## DATA EXTRACTS
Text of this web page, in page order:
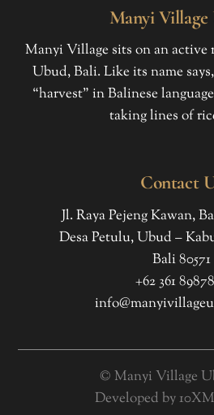
Manyi
Manyi Village sits on an active
Ubud, Bali. Like its name
“harvest” in Balinese
taking lines of
Contact
Jl. Raya Pejeng Kawan,
Desa Petulu, Ubud –
Bali 80571
+62 361
© Manyi Village
Developed by
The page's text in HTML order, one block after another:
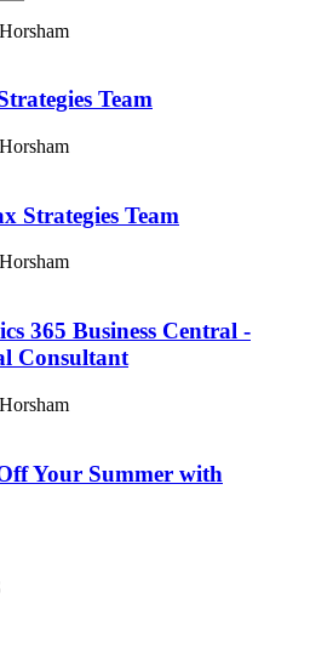
Team
Strategies Team
365 Business Central -
Consultant
Your Summer with
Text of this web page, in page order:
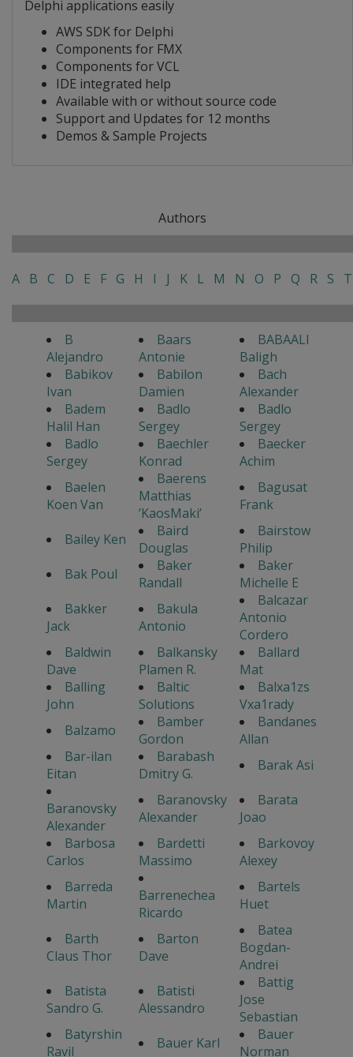
Delphi applications easily
AWS SDK for Delphi
Components for FMX
Components for VCL
IDE integrated help
Available with or without source code
Support and Updates for 12 months
Demos & Sample Projects
Authors
A B C D E F G H I J K L M N O P Q R S T
B
Alejandro
Baars
Antonie
BABAALI
Baligh
Babikov
Ivan
Babilon
Damien
Bach
Alexander
Badem
Halil Han
Badlo
Sergey
Badlo
Sergey
Badlo
Sergey
Baechler
Konrad
Baecker
Achim
Baelen
Koen Van
Baerens
Matthias
’KaosMaki’
Bagusat
Frank
Bailey Ken
Baird
Douglas
Bairstow
Philip
Bak Poul
Baker
Randall
Baker
Michelle E
Bakker
Jack
Bakula
Antonio
Balcazar
Antonio
Cordero
Baldwin
Dave
Balkansky
Plamen R.
Ballard
Mat
Balling
John
Baltic
Solutions
Balxa1zs
Vxa1rady
Balzamo
Bamber
Gordon
Bandanes
Allan
Bar-ilan
Eitan
Barabash
Dmitry G.
Barak Asi
Baranovsky
Alexander
Baranovsky
Alexander
Barata
Joao
Barbosa
Carlos
Bardetti
Massimo
Barkovoy
Alexey
Barreda
Martin
Barrenechea
Ricardo
Bartels
Huet
Barth
Claus Thor
Barton
Dave
Batea
Bogdan-
Andrei
Batista
Sandro G.
Batisti
Alessandro
Battig
Jose
Sebastian
Batyrshin
Ravil
Bauer Karl
Bauer
Norman
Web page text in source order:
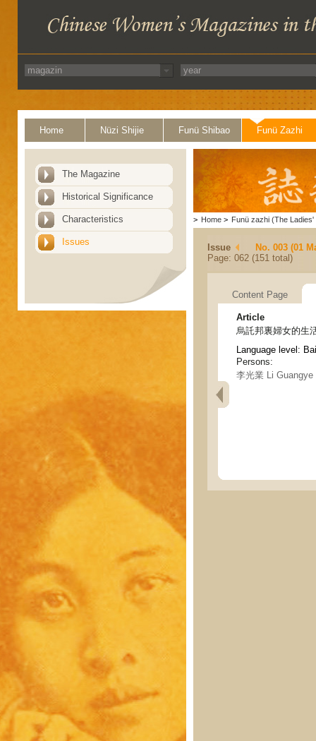
Home Nüzi Shijie Funü Shibao Funü Zazhi
The Magazine
Historical Significance
Characteristics
Issues
> Home > Funü zazhi (The Ladies'
Issue
No. 003 (01
Page: 062 (151 total)
Content Page
Article
烏託邦裏婦女的生
Language level:
Persons:
李光業 Li Guangye
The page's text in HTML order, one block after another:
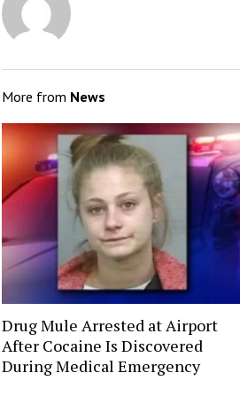
More from News
Drug Mule Arrested at Airport
After Cocaine Is Discovered
During Medical Emergency
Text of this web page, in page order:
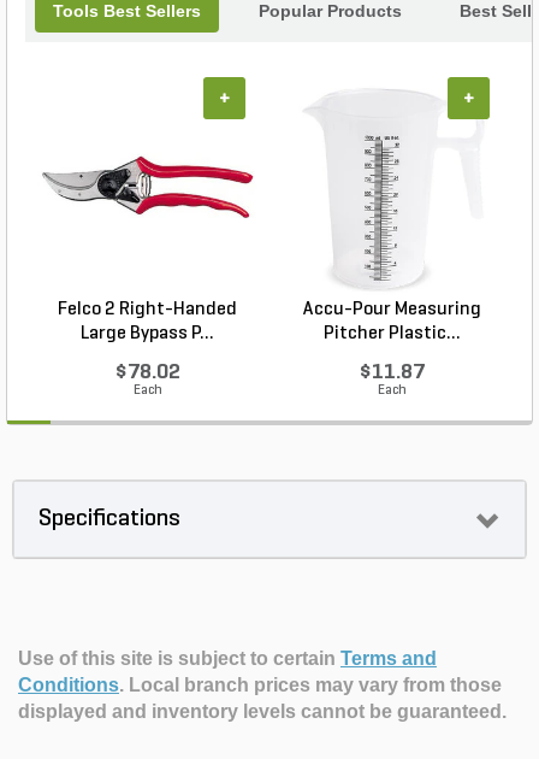
Tools Best Sellers Popular Products Best
Felco 2 Right-Handed
Large Bypass P...
$78.02
Each
+
Accu-Pour Measuring
Pitcher Plastic...
$11.87
Each
+
Specifications
Use of this site is subject to certain Terms and
Conditions. Local branch prices may vary from those
displayed and inventory levels cannot be guaranteed.
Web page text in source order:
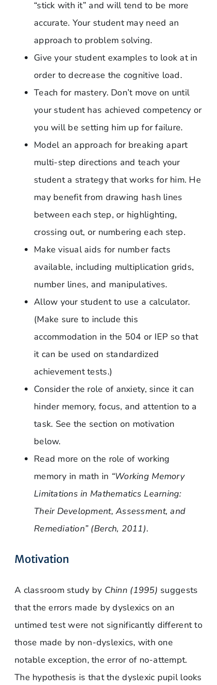
“stick with it” and will tend to be more
accurate. Your student may need an
approach to problem solving.
Give your student examples to look at in
order to decrease the cognitive load.
Teach for mastery. Don’t move on until
your student has achieved competency or
you will be setting him up for failure.
Model an approach for breaking apart
multi-step directions and teach your
student a strategy that works for him. He
may benefit from drawing hash lines
between each step, or highlighting,
crossing out, or numbering each step.
Make visual aids for number facts
available, including multiplication grids,
number lines, and manipulatives.
Allow your student to use a calculator.
(Make sure to include this
accommodation in the 504 or IEP so that
it can be used on standardized
achievement tests.)
Consider the role of anxiety, since it can
hinder memory, focus, and attention to a
task. See the section on motivation
below.
Read more on the role of working
memory in math in “Working Memory
Limitations in Mathematics Learning:
Their Development, Assessment, and
Remediation” (Berch, 2011).
Motivation
A classroom study by Chinn (1995) suggests
that the errors made by dyslexics on an
untimed test were not significantly different to
those made by non-dyslexics, with one
notable exception, the error of no-attempt.
The hypothesis is that the dyslexic pupil looks
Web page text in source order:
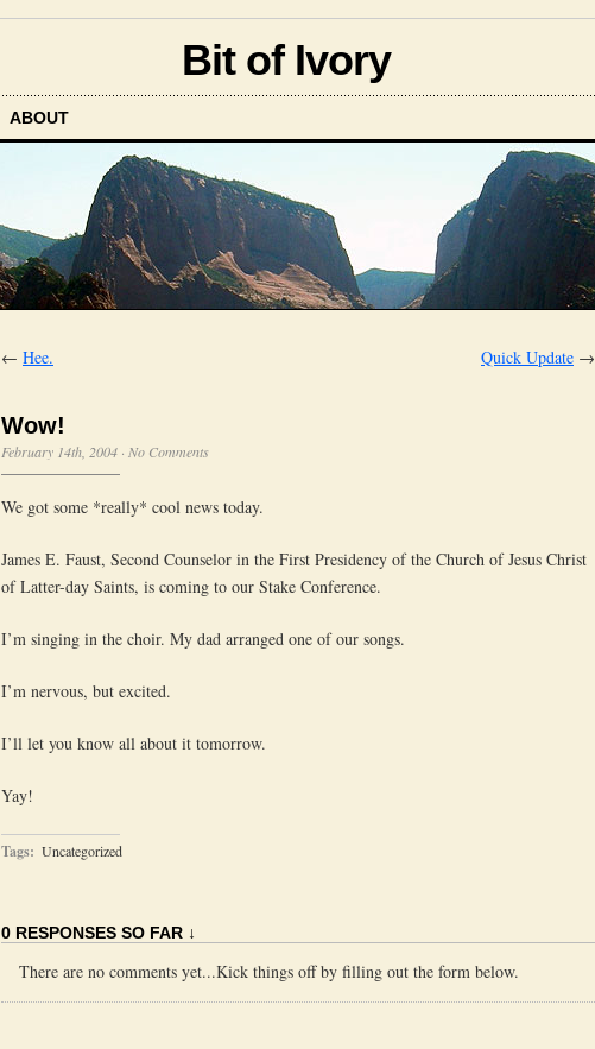
Bit of Ivory
ABOUT
← Hee. Quick Update →
Wow!
February 14th, 2004 · No Comments
We got some *really* cool news today.
James E. Faust, Second Counselor in the First Presidency of the Church of Jesus Christ
of Latter-day Saints, is coming to our Stake Conference.
I’m singing in the choir. My dad arranged one of our songs.
I’m nervous, but excited.
I’ll let you know all about it tomorrow.
Yay!
Tags: Uncategorized
0 RESPONSES SO FAR ↓
There are no comments yet...Kick things off by filling out the form below.
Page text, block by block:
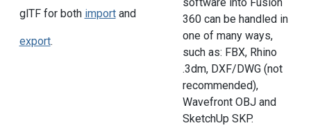
glTF for both importand
export.
360 can be handled in
one of many ways,
such as: FBX, Rhino
.3dm, DXF/DWG (not
recommended),
Wavefront OBJ and
SketchUp SKP.
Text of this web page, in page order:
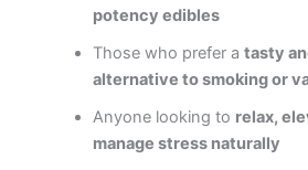
potency edibles
Those who prefer a tasty
alternative to smoking or
Anyone looking to relax,
manage stress naturally
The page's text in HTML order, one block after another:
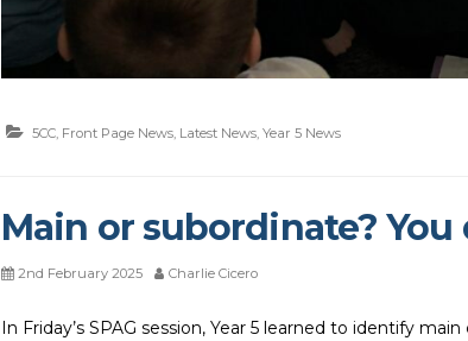
5CC, Front Page News, Latest News, Year 5 News
Main or subordinate? You
2nd February 2025 Charlie Cicero
In Friday’s SPAG session, Year 5 learned to identify
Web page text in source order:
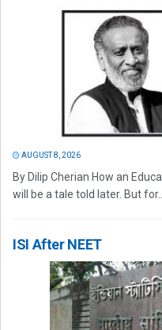
AUGUST 8, 2026
By Dilip Cherian How an
will be a tale told later. But for...
ISI After NEET
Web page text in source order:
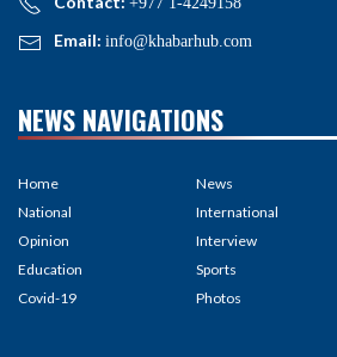
Email: info@khabarhub.com
NEWS NAVIGATIONS
Home
National
Opinion
Education
Covid-19
News
International
Interview
Sports
Photos
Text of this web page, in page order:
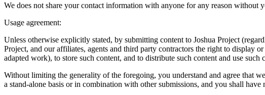
We does not share your contact information with anyone for any reason without
Usage agreement:
Unless otherwise explicitly stated, by submitting content to Joshua Project
Project, and our affiliates, agents and third party contractors the right to display
adapted work), to store such content, and to distribute such content and use such
Without limiting the generality of the foregoing, you understand and agree that
a stand-alone basis or in combination with other submissions, and you shall have

## REQUIRED ACTION
Type out the entries again without a single change, and leave the pictures out.

## EXERCISE ANSWER
Text of this web page, in page order:
Manyi
Manyi Village sits on an active
Ubud, Bali. Like its name
“harvest” in Balinese
taking lines of
Contact
Jl. Raya Pejeng Kawan,
Desa Petulu, Ubud –
Bali 80571
+62 361
© Manyi Village
Developed by
The page's text in HTML order, one block after another:
Team
Strategies Team
365 Business Central -
Consultant
Your Summer with
Text of this web page, in page order:
Delphi applications easily
AWS SDK for Delphi
Components for FMX
Components for VCL
IDE integrated help
Available with or without source code
Support and Updates for 12 months
Demos & Sample Projects
Authors
A B C D E F G H I J K L M N O P Q R S T
B
Alejandro
Baars
Antonie
BABAALI
Baligh
Babikov
Ivan
Babilon
Damien
Bach
Alexander
Badem
Halil Han
Badlo
Sergey
Badlo
Sergey
Badlo
Sergey
Baechler
Konrad
Baecker
Achim
Baelen
Koen Van
Baerens
Matthias
’KaosMaki’
Bagusat
Frank
Bailey Ken
Baird
Douglas
Bairstow
Philip
Bak Poul
Baker
Randall
Baker
Michelle E
Bakker
Jack
Bakula
Antonio
Balcazar
Antonio
Cordero
Baldwin
Dave
Balkansky
Plamen R.
Ballard
Mat
Balling
John
Baltic
Solutions
Balxa1zs
Vxa1rady
Balzamo
Bamber
Gordon
Bandanes
Allan
Bar-ilan
Eitan
Barabash
Dmitry G.
Barak Asi
Baranovsky
Alexander
Baranovsky
Alexander
Barata
Joao
Barbosa
Carlos
Bardetti
Massimo
Barkovoy
Alexey
Barreda
Martin
Barrenechea
Ricardo
Bartels
Huet
Barth
Claus Thor
Barton
Dave
Batea
Bogdan-
Andrei
Batista
Sandro G.
Batisti
Alessandro
Battig
Jose
Sebastian
Batyrshin
Ravil
Bauer Karl
Bauer
Norman
Web page text in source order:
Home Nüzi Shijie Funü Shibao Funü Zazhi
The Magazine
Historical Significance
Characteristics
Issues
> Home > Funü zazhi (The Ladies'
Issue
No. 003 (01
Page: 062 (151 total)
Content Page
Article
烏託邦裏婦女的生
Language level:
Persons:
李光業 Li Guangye
The page's text in HTML order, one block after another:
More from News
Drug Mule Arrested at Airport
After Cocaine Is Discovered
During Medical Emergency
Text of this web page, in page order:
Tools Best Sellers Popular Products Best
Felco 2 Right-Handed
Large Bypass P...
$78.02
Each
+
Accu-Pour Measuring
Pitcher Plastic...
$11.87
Each
+
Specifications
Use of this site is subject to certain Terms and
Conditions. Local branch prices may vary from those
displayed and inventory levels cannot be guaranteed.
Web page text in source order:
“stick with it” and will tend to be more
accurate. Your student may need an
approach to problem solving.
Give your student examples to look at in
order to decrease the cognitive load.
Teach for mastery. Don’t move on until
your student has achieved competency or
you will be setting him up for failure.
Model an approach for breaking apart
multi-step directions and teach your
student a strategy that works for him. He
may benefit from drawing hash lines
between each step, or highlighting,
crossing out, or numbering each step.
Make visual aids for number facts
available, including multiplication grids,
number lines, and manipulatives.
Allow your student to use a calculator.
(Make sure to include this
accommodation in the 504 or IEP so that
it can be used on standardized
achievement tests.)
Consider the role of anxiety, since it can
hinder memory, focus, and attention to a
task. See the section on motivation
below.
Read more on the role of working
memory in math in “Working Memory
Limitations in Mathematics Learning:
Their Development, Assessment, and
Remediation” (Berch, 2011).
Motivation
A classroom study by Chinn (1995) suggests
that the errors made by dyslexics on an
untimed test were not significantly different to
those made by non-dyslexics, with one
notable exception, the error of no-attempt.
The hypothesis is that the dyslexic pupil looks
Web page text in source order:
Bit of Ivory
ABOUT
← Hee. Quick Update →
Wow!
February 14th, 2004 · No Comments
We got some *really* cool news today.
James E. Faust, Second Counselor in the First Presidency of the Church of Jesus Christ
of Latter-day Saints, is coming to our Stake Conference.
I’m singing in the choir. My dad arranged one of our songs.
I’m nervous, but excited.
I’ll let you know all about it tomorrow.
Yay!
Tags: Uncategorized
0 RESPONSES SO FAR ↓
There are no comments yet...Kick things off by filling out the form below.
Page text, block by block:
glTF for both importand
export.
360 can be handled in
one of many ways,
such as: FBX, Rhino
.3dm, DXF/DWG (not
recommended),
Wavefront OBJ and
SketchUp SKP.
Text of this web page, in page order:
potency edibles
Those who prefer a tasty
alternative to smoking or
Anyone looking to relax,
manage stress naturally
The page's text in HTML order, one block after another:
5CC, Front Page News, Latest News, Year 5 News
Main or subordinate? You
2nd February 2025 Charlie Cicero
In Friday’s SPAG session, Year 5 learned to identify
Web page text in source order:
AUGUST 8, 2026
By Dilip Cherian How an
will be a tale told later. But for...
ISI After NEET
Web page text in source order:
Email: info@khabarhub.com
NEWS NAVIGATIONS
Home
National
Opinion
Education
Covid-19
News
International
Interview
Sports
Photos
Text of this web page, in page order:
We does not share your contact information with anyone for any reason without
Usage agreement:
Unless otherwise explicitly stated, by submitting content to Joshua Project
Project, and our affiliates, agents and third party contractors the right to display
adapted work), to store such content, and to distribute such content and use such
Without limiting the generality of the foregoing, you understand and agree that
a stand-alone basis or in combination with other submissions, and you shall have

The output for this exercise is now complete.